Resolving False MPS Analyst API Alarms in NSX Environments

Products

VMware NSX

Issue/Introduction

This article provides a workaround for resolving false alarms related to the MPS Analyst API in NSX UI. These alarms occur due to a processing issue, despite successful connectivity and data retrieval from the Lastline Cloud API.

Symptoms:

In the NSX User Interface, the MPS Analyst API alarm is displayed as active. This occurs even though MPS successfully connects to the Lastline Cloud API.
MPS is able to fetch the most recent verdicts from Lastline Cloud. Within the sa-scheduler-services pod on the NAPP platform, two specific log entries are noted.

{"log":"2023-11-01T15:45:36.772141862Z stdout F \u001b[37m2023-11-01T15:45:36,771\u001b[m \u001b[32mINFO  \u001b[m[\u001b[1;34mscheduling-1\u001b[m] \u001b[1;33mc.v.n.s.a.s.AnalystSyncService\u001b[m: SECURITY [nsx@6876 comp=\"nsx-manager\" level=\"INFO\" subcomp=\"manager\"] Fetched 16387  from LastLine Cloud"

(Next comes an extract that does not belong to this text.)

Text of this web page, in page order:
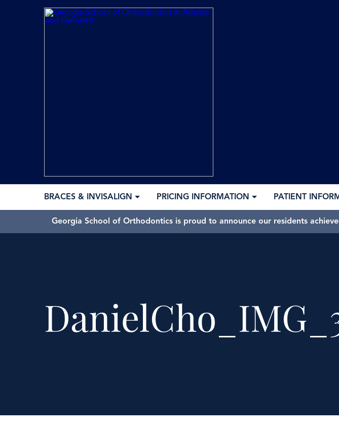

{"log":"2023-11-01T03:37:08.883551951Z stdout F \u001b[37m2023-11-01T03:37:08,883\u001b[m \u001b[1;31mERROR \u001b[m[\u001b[1;34mscheduling-1\u001b[m] \u001b[1;33mc.v.n.s.a.s.AnalystSyncDataScraper\u001b[m: SECURITY [nsx@6876 comp=\"nsx-manager\" errorCode=\"MP102251\" level=\"ERROR\" subcomp=\"manager\"] Exception occurred in AnalystSync Service, exception details : null","kubernetes":{"pod_name":"sa-scheduler-services-6abcdxyyz5-6abcd","namespace_name":"nsxi-platform","pod_id":"<UUID>","host":"napp-cluster-default-workers-abcdz-dabcd-labcl","container_name":"sa-scheduler-services","docker_id":<UUID>","container_hash":"projects.registry.vmware.com/nsx_application_platform/clustering/sa-scheduler-services@sha256:XXXXXXXXXXYYYYYYYYYYZZZZZZZZZZ","container_image":"sha256:AAAAABBBBBBBBCCCCCCC"}}

These logs confirm the successful data retrieval by MPS from Lastline Cloud. However, an exception is identified during the processing of this data.
Affected versions: 4.x

Environment

VMware NSX-T Data Center

Cause

The trigger for the analyst API alarm in the backend is twofold: it encompasses not only the connection to the Lastline Cloud Analyst API service but also the processing and forwarding of results to ASDS and NDR components. Ideally, the alarm's scope should be limited to the connectivity aspect with the Lastline Cloud

Resolution

Fix to be provided in the future releases.

Workaround:
Remove the rescoring sync time field from the Postgres database on the NAPP platform to reset it to the most recent time. This action ensures the problematic event is bypassed in the backend. The sa-scheduler-service processes events at 5-minute intervals. Following the deletion of the sync time, the alarm should automatically resolve within the next 5 minutes, provided new events are processed successfully.
Steps:
1. Access Postgres Database
From NSX manager CLI, execute:

napp-k exec -it postgresql-ha-postgresql-0 -- /bin/bash

Fetch the Postgres password:

echo $POSTGRES_PASSWORD

Launch psql CLI and enter password:

psql -U postgres -h localhost

2. On psql CLI, connect to the relevant database:

"\c malwareprevention"

3. Execute the deletion command:

DELETE FROM sa_configurations WHERE key = 'rescoring-sync-time';

This action resets the rescoring sync time and skips the problematic event.

Events are processed by the sa-scheduler-service every 5 minutes. The alarm should resolve automatically after successful processing of new events following the deletion.

Note: This workaround is a temporary solution. Monitor the system for any anomalies post-implementation and await the official fix in the forthcoming release.